• _Task requirements_:
Pictures in the entries below are to be left out; otherwise, reproduce exactly the lines from the first through the line containing "Give the centre".
(Beginning of Recorded data)
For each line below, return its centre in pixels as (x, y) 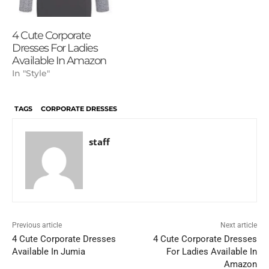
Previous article (37, 225)
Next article (238, 225)
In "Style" (31, 73)
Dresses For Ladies (55, 48)
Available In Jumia (49, 251)
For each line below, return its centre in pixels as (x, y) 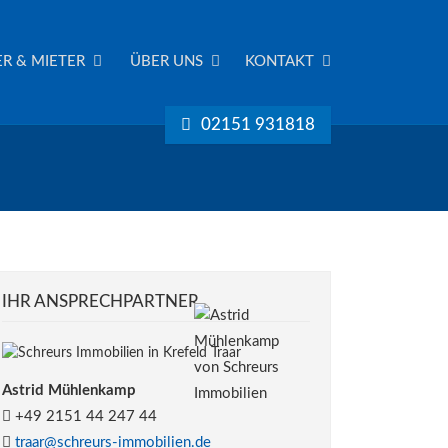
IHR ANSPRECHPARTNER (100, 301)
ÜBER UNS (168, 61)
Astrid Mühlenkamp (69, 390)
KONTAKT (281, 61)
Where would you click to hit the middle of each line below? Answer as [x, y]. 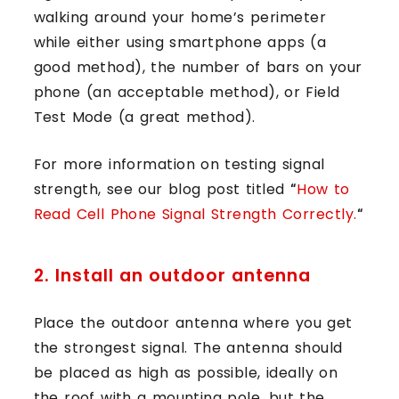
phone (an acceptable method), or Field [187, 92]
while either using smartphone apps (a [180, 42]
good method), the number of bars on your [198, 67]
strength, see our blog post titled [162, 189]
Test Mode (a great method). [144, 117]
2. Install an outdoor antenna [172, 275]
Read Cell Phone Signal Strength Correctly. [195, 214]
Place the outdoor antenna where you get [193, 322]
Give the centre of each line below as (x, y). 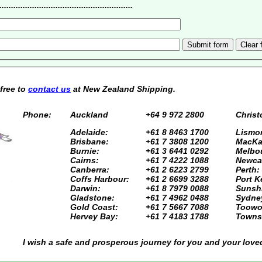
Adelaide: (89, 132)
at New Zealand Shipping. (123, 89)
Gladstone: (92, 198)
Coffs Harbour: (100, 179)
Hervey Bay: (94, 217)
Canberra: (90, 170)
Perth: (248, 170)
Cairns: (85, 161)
(End of Recorded data)
• _Exercise answer_:
For each line below, return its centre in pixels as (x, y) 
Previous article (37, 225)
Next article (238, 225)
In "Style" (31, 73)
Dresses For Ladies (55, 48)
Available In Jumia (49, 251)
For each line below, return its centre in pixels as (x, y) 
IHR ANSPRECHPARTNER (100, 301)
ÜBER UNS (168, 61)
Astrid Mühlenkamp (69, 390)
KONTAKT (281, 61)
Where would you click to hit the middle of each line below? Answer as [x, y]. 
phone (an acceptable method), or Field [187, 92]
while either using smartphone apps (a [180, 42]
good method), the number of bars on your [198, 67]
strength, see our blog post titled [162, 189]
Test Mode (a great method). [144, 117]
2. Install an outdoor antenna [172, 275]
Read Cell Phone Signal Strength Correctly. [195, 214]
Place the outdoor antenna where you get [193, 322]
Give the centre of each line below as (x, y). 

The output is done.